Take Frankel’s eight highest-rated sons and daughters so far from around the world. Six of them have achieved a personal best over a distance greater than he ever raced. The poster boy for the Frankelistic future is Cracksman, who’s becoming fearsome like Frankel when in full flow but takes time for the tachometer to rev up, his mechanics more in tune with Galileo, whose blue blood fuelled the first three home in last year’s Arc de Triomphe.
The rumour goes that Trump tried to persuade John Gosden over to Miami to combat Hurricane Irma, for only he could prevent a force of nature from following its natural path.
The case was perhaps even more compelling for Cracksman to come to Doncaster this weekend than it is for him to return to Chantilly next month. Even in a St Leger as high and mighty as this year’s edition, Cracksman would be 11/8 favourite had he vaulted from the Voltiguer across Yorkshire.
And so it has come to this for Frankel, last to first, as the last chance for his first crop to win a European classic lies with a 25/1 shot who has barely got a line in the star-studded script already written for the latest chapter in the Leger legend. But out of the spotlight, and in the rehearsals, Count Octave has been finding his voice, readying himself to play a big part, rather than the perceived bit part, in the Doncaster drama.
Count Octave has some climbing to do to reach the classic crest, but he’s further up the mountain than his odds imply. He was less than four lengths off the Derby winner when very green at Chester, a neck away from Stradivarius when very different at Royal Ascot, and second in the March Stakes when very compromised by the slow pace, behind a horse, Call To Mind, who has snapped at the heels of both Crystal Ocean and Defoe at different times this summer.

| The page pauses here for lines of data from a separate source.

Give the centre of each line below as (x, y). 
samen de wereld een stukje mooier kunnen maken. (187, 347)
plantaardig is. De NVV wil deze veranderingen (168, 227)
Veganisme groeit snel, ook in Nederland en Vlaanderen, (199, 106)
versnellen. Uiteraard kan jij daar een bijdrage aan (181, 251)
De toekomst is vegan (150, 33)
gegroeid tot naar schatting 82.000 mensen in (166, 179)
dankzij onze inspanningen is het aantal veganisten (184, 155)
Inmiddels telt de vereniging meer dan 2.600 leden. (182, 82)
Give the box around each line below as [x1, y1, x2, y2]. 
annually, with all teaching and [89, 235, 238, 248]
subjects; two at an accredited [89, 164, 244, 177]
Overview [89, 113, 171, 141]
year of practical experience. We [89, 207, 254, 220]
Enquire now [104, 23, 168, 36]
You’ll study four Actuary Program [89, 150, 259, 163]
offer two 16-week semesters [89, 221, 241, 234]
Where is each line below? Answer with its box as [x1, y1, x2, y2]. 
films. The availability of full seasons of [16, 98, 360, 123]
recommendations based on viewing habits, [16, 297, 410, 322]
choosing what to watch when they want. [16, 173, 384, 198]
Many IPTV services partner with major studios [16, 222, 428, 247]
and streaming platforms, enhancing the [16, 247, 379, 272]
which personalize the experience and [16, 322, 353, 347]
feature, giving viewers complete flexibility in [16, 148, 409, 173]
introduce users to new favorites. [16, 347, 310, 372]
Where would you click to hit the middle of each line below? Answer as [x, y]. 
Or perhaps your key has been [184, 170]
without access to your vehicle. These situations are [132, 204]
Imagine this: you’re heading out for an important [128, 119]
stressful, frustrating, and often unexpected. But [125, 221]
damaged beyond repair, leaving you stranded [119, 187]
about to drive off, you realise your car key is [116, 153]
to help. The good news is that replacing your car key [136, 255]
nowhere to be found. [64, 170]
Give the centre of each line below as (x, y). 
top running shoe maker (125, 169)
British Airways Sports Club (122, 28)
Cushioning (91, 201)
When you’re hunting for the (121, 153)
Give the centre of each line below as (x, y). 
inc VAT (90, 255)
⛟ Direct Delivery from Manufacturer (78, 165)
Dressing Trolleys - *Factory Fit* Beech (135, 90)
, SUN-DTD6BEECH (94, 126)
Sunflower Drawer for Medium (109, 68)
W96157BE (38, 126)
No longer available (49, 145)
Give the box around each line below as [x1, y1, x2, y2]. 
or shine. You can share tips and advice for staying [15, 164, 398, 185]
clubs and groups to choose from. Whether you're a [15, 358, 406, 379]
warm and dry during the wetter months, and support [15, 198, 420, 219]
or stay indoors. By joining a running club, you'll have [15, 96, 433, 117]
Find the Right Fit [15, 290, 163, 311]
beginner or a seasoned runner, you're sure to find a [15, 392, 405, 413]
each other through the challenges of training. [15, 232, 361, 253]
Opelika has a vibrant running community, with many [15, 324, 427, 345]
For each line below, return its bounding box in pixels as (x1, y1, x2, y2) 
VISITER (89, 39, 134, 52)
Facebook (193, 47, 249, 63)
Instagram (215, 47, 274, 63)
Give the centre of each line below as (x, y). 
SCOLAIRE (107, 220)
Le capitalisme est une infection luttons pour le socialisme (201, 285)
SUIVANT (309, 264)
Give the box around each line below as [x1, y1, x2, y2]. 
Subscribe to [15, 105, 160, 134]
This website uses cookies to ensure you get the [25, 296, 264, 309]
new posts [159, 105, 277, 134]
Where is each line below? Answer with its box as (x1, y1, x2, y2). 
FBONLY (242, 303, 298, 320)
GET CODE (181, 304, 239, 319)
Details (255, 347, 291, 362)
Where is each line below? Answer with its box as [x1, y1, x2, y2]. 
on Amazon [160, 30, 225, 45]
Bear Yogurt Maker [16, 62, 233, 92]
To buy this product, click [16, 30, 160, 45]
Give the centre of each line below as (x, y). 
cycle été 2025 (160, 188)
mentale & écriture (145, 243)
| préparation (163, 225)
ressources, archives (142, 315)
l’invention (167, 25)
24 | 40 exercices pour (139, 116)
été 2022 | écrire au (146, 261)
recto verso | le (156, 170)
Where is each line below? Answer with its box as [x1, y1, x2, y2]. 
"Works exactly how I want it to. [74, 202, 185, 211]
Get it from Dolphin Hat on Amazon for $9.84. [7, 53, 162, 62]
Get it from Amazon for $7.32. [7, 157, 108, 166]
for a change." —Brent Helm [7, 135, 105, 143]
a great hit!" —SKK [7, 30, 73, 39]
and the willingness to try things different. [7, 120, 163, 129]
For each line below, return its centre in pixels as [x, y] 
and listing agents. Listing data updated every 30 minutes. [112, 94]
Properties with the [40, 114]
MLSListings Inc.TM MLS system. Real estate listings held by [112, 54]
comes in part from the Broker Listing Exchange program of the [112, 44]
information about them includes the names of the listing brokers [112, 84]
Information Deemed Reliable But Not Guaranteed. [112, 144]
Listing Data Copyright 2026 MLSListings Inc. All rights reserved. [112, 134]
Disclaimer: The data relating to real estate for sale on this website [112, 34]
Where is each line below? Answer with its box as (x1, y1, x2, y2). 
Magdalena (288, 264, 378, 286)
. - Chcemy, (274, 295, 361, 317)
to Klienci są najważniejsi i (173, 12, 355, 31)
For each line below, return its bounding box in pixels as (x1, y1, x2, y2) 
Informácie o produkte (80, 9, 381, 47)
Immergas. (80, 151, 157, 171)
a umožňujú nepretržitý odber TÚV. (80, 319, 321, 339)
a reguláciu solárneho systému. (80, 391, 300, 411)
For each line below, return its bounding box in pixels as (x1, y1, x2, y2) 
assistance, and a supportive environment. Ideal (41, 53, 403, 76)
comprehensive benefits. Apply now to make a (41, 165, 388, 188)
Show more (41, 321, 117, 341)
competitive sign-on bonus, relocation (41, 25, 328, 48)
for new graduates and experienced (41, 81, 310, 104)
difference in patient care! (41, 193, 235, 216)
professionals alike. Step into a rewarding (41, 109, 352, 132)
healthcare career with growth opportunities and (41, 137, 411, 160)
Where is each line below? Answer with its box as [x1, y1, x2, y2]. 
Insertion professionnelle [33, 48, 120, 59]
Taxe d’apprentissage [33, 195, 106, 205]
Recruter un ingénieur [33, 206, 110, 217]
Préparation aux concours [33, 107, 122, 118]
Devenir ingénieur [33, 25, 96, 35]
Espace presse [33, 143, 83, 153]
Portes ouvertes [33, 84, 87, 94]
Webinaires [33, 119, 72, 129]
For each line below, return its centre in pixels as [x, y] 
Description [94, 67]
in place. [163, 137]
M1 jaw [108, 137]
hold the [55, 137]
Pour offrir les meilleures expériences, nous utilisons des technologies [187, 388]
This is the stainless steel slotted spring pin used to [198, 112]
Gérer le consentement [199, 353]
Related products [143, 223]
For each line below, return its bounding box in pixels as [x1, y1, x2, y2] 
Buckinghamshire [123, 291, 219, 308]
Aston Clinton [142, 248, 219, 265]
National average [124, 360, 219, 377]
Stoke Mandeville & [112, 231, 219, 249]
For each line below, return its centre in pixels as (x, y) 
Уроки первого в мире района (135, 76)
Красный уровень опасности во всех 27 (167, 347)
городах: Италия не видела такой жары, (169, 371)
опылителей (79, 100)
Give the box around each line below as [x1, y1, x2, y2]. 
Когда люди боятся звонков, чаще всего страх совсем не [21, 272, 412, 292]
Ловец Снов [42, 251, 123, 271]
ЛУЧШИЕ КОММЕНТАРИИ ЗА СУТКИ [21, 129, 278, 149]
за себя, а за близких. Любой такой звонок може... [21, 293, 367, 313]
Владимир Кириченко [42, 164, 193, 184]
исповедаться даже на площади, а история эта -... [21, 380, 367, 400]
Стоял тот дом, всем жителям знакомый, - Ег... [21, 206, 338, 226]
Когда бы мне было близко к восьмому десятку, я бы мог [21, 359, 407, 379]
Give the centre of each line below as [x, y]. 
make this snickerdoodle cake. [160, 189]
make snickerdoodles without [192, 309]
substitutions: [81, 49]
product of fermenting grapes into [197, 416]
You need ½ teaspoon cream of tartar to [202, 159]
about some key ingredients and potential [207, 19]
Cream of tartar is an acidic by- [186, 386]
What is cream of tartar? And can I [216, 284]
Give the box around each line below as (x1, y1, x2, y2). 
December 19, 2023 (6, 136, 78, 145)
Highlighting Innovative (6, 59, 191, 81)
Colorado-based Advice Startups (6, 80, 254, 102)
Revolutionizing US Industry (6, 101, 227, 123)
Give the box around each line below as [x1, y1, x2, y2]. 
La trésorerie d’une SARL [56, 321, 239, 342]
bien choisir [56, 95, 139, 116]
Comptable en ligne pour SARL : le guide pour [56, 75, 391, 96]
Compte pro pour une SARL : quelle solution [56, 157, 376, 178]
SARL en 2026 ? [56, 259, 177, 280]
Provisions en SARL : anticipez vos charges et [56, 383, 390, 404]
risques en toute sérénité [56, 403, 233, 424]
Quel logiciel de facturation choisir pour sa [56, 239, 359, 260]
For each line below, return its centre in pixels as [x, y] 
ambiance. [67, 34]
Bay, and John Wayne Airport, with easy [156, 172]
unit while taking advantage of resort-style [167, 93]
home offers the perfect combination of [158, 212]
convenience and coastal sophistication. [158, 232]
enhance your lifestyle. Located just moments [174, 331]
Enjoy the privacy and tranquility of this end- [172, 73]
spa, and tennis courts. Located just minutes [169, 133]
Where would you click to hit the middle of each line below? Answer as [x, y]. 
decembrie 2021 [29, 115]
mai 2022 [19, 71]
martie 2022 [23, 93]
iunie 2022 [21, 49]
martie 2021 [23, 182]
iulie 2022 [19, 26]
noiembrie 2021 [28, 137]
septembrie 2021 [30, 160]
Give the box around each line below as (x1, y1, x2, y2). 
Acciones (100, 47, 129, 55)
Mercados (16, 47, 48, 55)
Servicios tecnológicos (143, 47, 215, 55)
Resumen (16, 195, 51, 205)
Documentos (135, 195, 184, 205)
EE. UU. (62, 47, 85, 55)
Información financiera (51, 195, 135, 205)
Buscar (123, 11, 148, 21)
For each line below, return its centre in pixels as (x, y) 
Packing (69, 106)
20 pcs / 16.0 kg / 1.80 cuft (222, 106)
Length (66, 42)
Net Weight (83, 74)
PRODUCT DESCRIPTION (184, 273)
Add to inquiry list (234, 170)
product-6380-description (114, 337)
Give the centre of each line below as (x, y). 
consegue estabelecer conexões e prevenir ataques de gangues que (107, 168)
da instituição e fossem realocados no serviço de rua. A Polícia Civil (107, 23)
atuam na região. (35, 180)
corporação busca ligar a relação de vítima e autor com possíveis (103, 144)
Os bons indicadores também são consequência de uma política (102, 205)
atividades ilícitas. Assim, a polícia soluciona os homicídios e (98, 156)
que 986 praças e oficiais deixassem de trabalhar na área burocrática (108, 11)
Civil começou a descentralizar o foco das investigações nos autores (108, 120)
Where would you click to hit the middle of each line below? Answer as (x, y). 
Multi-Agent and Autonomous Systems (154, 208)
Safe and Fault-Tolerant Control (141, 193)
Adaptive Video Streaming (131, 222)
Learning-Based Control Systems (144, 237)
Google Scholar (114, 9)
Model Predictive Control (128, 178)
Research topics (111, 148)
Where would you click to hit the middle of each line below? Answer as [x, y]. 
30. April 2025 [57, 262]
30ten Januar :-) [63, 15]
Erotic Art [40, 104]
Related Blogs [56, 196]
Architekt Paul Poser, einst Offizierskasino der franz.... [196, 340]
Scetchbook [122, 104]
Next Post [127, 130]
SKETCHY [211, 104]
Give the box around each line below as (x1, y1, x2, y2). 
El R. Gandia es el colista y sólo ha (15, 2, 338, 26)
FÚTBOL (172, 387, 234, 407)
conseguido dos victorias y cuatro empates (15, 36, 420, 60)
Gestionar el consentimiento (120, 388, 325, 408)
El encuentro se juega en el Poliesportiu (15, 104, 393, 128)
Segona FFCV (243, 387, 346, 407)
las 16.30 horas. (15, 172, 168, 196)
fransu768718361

‘In spite of how the race went he ran with real credit,’ said Andrew Balding, trainer of Count Octave, referring to Goodwood three weeks ago. ‘It was a preparation race for the Leger and I wasn’t disappointed that he hadn’t won.
‘We decided it was worth a go at the Leger, even though it’s a very strong race - there are six or seven horses in there who, in a normal year, might be Leger favourite.’
Running to a Timeform rating of 113 in the March Stakes was some achievement considering the crawl around Goodwood that never tapped into his true power, his staying power. ‘He has always shaped like a stayer,’ explained Balding, ‘as his pedigree would suggest, or certainly the dam’s side.’
And that’s where Frankel comes in. The dam, Honorine, has produced an Irish Derby winner in Treasure Beach (by Galileo) and a Group-placed stayer in Elidor, but the influence, and its extent, of a new, supercharged stallion was the equine equivalent of the cold-fusion experiment.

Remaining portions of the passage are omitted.